» Available records:
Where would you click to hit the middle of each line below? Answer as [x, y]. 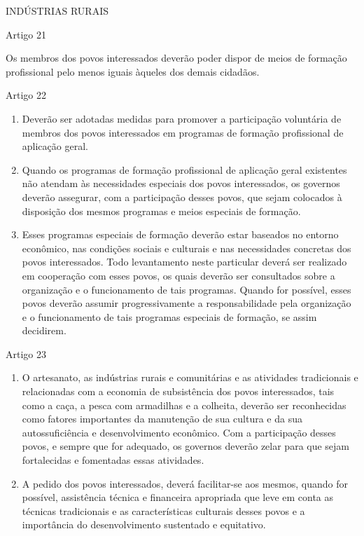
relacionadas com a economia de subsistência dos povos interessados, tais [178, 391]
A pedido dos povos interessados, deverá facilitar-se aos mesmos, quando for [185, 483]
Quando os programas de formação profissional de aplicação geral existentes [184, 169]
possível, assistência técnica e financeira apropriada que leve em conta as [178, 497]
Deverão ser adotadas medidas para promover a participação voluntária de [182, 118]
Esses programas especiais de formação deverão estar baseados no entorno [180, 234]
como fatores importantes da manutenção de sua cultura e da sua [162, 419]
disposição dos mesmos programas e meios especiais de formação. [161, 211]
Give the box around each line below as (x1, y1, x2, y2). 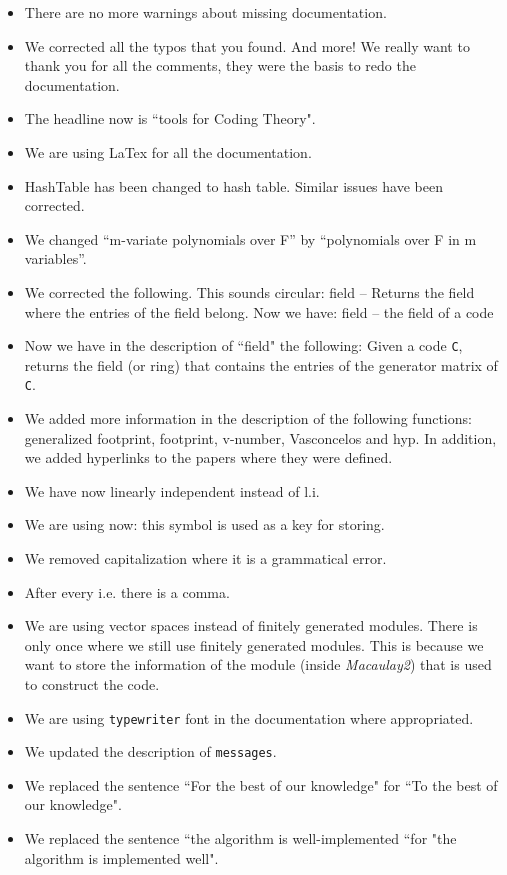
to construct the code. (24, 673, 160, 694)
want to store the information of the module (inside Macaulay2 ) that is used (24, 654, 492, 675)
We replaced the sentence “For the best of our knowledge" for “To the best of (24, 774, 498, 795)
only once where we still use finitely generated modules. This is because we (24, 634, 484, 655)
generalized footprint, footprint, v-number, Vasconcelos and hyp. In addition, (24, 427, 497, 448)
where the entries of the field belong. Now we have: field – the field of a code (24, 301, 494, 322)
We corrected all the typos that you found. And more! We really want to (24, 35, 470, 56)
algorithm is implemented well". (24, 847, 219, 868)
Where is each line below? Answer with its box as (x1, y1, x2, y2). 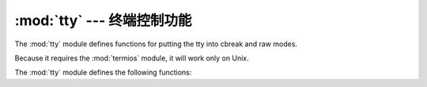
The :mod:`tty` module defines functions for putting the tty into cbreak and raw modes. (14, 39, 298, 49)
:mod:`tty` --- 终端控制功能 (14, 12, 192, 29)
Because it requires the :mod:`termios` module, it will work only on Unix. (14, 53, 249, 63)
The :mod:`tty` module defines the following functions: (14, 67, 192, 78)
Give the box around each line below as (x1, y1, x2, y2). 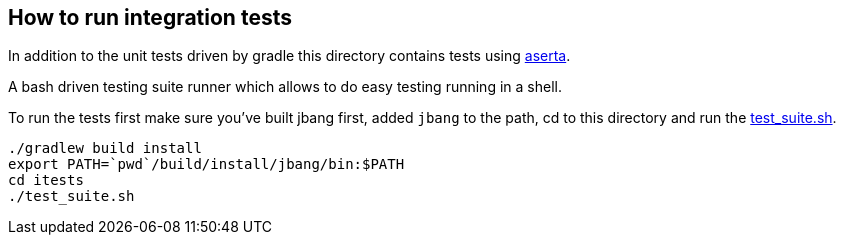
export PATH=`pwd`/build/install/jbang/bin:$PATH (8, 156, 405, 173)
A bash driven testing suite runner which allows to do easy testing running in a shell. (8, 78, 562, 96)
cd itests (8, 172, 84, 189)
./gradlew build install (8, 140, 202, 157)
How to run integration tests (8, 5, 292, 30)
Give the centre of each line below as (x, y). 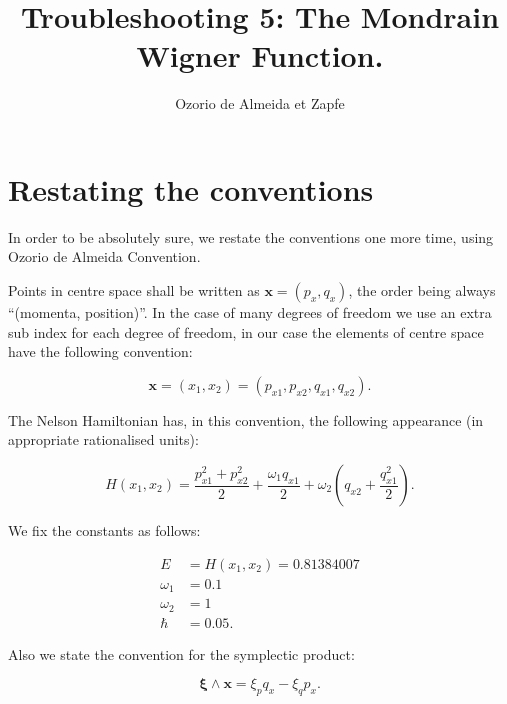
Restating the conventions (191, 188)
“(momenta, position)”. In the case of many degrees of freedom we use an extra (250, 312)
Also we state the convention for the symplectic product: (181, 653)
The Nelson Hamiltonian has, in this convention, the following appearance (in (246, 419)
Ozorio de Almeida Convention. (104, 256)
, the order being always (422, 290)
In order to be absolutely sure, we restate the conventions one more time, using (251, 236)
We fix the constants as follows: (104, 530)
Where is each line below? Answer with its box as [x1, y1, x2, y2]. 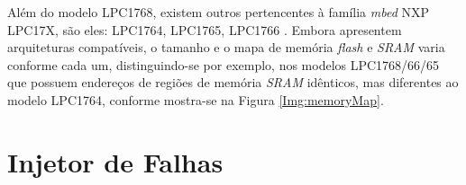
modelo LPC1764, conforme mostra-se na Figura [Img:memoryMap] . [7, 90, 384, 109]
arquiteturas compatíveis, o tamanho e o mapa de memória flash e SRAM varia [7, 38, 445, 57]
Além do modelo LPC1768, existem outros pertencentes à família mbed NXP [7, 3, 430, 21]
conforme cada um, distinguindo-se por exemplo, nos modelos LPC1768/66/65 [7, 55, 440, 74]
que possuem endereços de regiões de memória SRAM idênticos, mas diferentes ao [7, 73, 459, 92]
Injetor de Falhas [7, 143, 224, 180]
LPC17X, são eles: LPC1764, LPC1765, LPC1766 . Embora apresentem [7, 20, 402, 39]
---
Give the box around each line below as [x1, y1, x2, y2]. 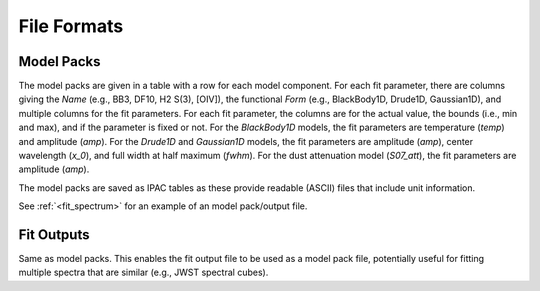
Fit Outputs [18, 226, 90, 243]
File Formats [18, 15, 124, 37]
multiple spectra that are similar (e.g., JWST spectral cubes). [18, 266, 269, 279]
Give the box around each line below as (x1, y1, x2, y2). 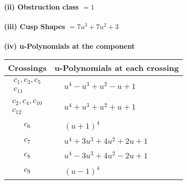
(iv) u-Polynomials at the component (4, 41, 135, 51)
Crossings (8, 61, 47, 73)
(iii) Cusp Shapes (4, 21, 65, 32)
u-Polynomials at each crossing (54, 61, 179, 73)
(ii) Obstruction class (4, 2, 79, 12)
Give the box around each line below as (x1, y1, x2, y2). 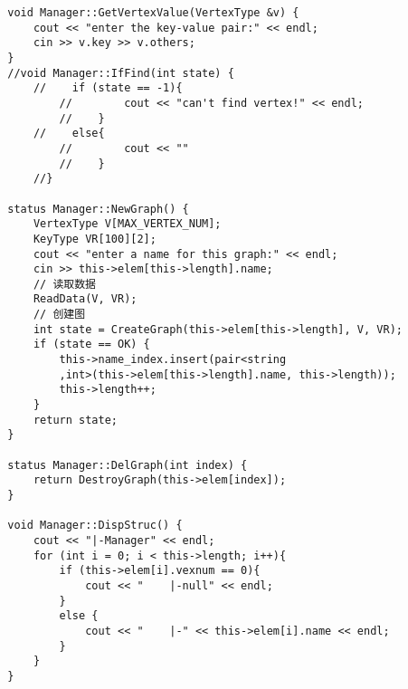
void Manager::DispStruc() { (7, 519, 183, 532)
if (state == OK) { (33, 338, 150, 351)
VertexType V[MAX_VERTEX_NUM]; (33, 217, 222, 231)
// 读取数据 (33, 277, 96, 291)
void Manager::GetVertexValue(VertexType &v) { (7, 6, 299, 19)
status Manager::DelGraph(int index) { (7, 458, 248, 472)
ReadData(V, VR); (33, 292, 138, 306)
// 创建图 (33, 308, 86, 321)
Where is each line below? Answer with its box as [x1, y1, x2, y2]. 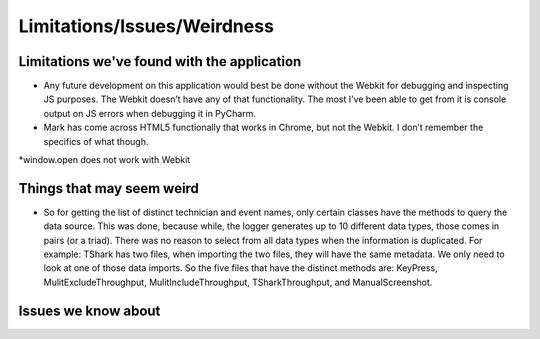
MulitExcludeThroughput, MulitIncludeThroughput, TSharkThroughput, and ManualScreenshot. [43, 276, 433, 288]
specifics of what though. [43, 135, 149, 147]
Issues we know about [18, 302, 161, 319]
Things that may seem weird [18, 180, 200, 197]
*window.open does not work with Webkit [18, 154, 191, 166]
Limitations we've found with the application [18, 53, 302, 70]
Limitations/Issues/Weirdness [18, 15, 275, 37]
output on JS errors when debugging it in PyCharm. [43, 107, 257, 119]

» Work to complete: For each line of the entries that contains the word "programas", make a copy.

» Solution below:
Quando os programas de formação profissional de aplicação geral existentes [184, 169]
Esses programas especiais de formação deverão estar baseados no entorno [180, 234]
disposição dos mesmos programas e meios especiais de formação. [161, 211]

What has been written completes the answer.